*Stored entries*.
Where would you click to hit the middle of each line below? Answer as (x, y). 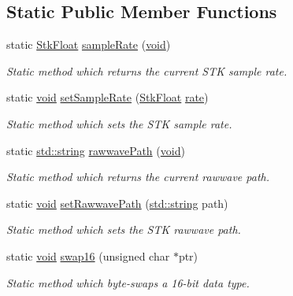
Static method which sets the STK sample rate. (119, 123)
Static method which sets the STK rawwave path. (124, 229)
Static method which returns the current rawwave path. (138, 177)
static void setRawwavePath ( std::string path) (117, 203)
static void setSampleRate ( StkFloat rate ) (108, 97)
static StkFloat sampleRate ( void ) (89, 44)
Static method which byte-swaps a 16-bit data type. (128, 282)
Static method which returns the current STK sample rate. (147, 70)
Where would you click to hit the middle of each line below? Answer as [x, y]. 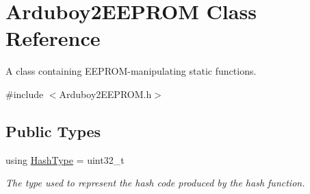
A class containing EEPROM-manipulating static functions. [131, 71]
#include [25, 94]
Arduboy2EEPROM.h [105, 94]
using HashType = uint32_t [65, 159]
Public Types [53, 131]
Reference [53, 38]
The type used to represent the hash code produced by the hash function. [155, 183]
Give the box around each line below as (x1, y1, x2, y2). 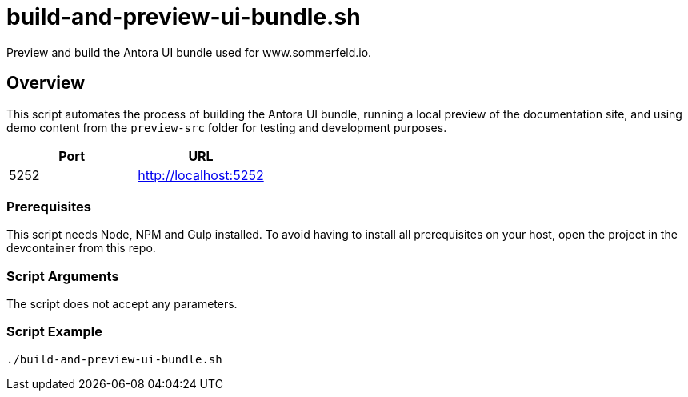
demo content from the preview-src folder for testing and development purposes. (6, 120, 447, 134)
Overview (6, 73, 86, 94)
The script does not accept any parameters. (6, 297, 238, 311)
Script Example (6, 323, 102, 340)
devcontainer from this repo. (6, 241, 156, 255)
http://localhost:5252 (138, 166, 264, 183)
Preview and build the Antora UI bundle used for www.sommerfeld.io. (6, 45, 372, 59)
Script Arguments (6, 267, 119, 284)
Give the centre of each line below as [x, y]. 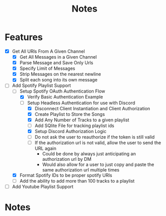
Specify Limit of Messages [47, 68]
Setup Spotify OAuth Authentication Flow [62, 91]
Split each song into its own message [58, 80]
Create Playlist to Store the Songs [70, 114]
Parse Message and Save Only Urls [56, 63]
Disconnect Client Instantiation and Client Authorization [92, 108]
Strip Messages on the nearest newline [60, 74]
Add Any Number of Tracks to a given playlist [82, 120]
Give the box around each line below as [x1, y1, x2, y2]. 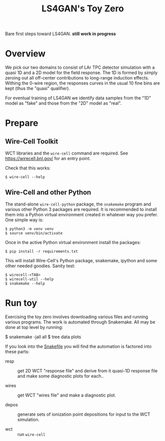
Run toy [5, 297, 37, 309]
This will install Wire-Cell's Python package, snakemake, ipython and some [5, 257, 158, 263]
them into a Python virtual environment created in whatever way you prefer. [5, 211, 159, 217]
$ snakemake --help [5, 281, 45, 286]
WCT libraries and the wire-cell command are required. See [5, 150, 128, 156]
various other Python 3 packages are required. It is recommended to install [5, 206, 157, 212]
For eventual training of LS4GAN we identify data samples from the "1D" [5, 95, 151, 101]
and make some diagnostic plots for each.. [17, 373, 104, 379]
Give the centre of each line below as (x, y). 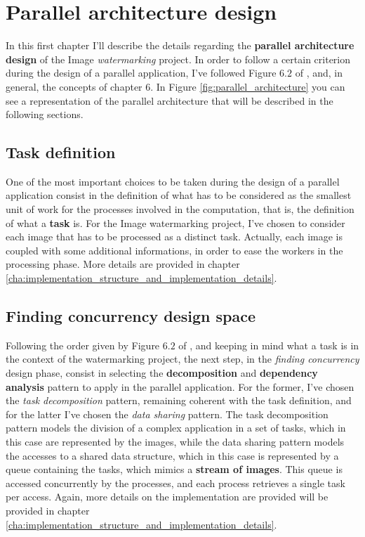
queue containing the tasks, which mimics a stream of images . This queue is (174, 469)
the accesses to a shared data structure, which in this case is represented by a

*Task to carry out*. This exercise calls for a verbatim output of the entries, pictures omitted.

*Task solution*.
Where would you click to hit the middle of each line below? Answer as (x, y). 
Static method which sets the STK sample rate. (119, 123)
Static method which sets the STK rawwave path. (124, 229)
Static method which returns the current rawwave path. (138, 177)
static void setRawwavePath ( std::string path) (117, 203)
static void setSampleRate ( StkFloat rate ) (108, 97)
static StkFloat sampleRate ( void ) (89, 44)
Static method which byte-swaps a 16-bit data type. (128, 282)
Static method which returns the current STK sample rate. (147, 70)
Where would you click to hit the middle of each line below? Answer as [x, y]. 
A class containing EEPROM-manipulating static functions. [131, 71]
#include [25, 94]
Arduboy2EEPROM.h [105, 94]
using HashType = uint32_t [65, 159]
Public Types [53, 131]
Reference [53, 38]
The type used to represent the hash code produced by the hash function. [155, 183]
Give the box around each line below as (x1, y1, x2, y2). 
demo content from the preview-src folder for testing and development purposes. (6, 120, 447, 134)
Overview (6, 73, 86, 94)
The script does not accept any parameters. (6, 297, 238, 311)
Script Example (6, 323, 102, 340)
devcontainer from this repo. (6, 241, 156, 255)
http://localhost:5252 (138, 166, 264, 183)
Preview and build the Antora UI bundle used for www.sommerfeld.io. (6, 45, 372, 59)
Script Arguments (6, 267, 119, 284)
Give the centre of each line below as [x, y]. 
Specify Limit of Messages [47, 68]
Setup Spotify OAuth Authentication Flow [62, 91]
Split each song into its own message [58, 80]
Create Playlist to Store the Songs [70, 114]
Parse Message and Save Only Urls [56, 63]
Disconnect Client Instantiation and Client Authorization [92, 108]
Strip Messages on the nearest newline [60, 74]
Add Any Number of Tracks to a given playlist [82, 120]
Give the box around each line below as [x1, y1, x2, y2]. 
Run toy [5, 297, 37, 309]
This will install Wire-Cell's Python package, snakemake, ipython and some [5, 257, 158, 263]
them into a Python virtual environment created in whatever way you prefer. [5, 211, 159, 217]
$ snakemake --help [5, 281, 45, 286]
WCT libraries and the wire-cell command are required. See [5, 150, 128, 156]
various other Python 3 packages are required. It is recommended to install [5, 206, 157, 212]
For eventual training of LS4GAN we identify data samples from the "1D" [5, 95, 151, 101]
and make some diagnostic plots for each.. [17, 373, 104, 379]
Give the centre of each line below as (x, y). 
queue containing the tasks, which mimics a stream of images . This queue is (174, 469)
the accesses to a shared data structure, which in this case is represented by a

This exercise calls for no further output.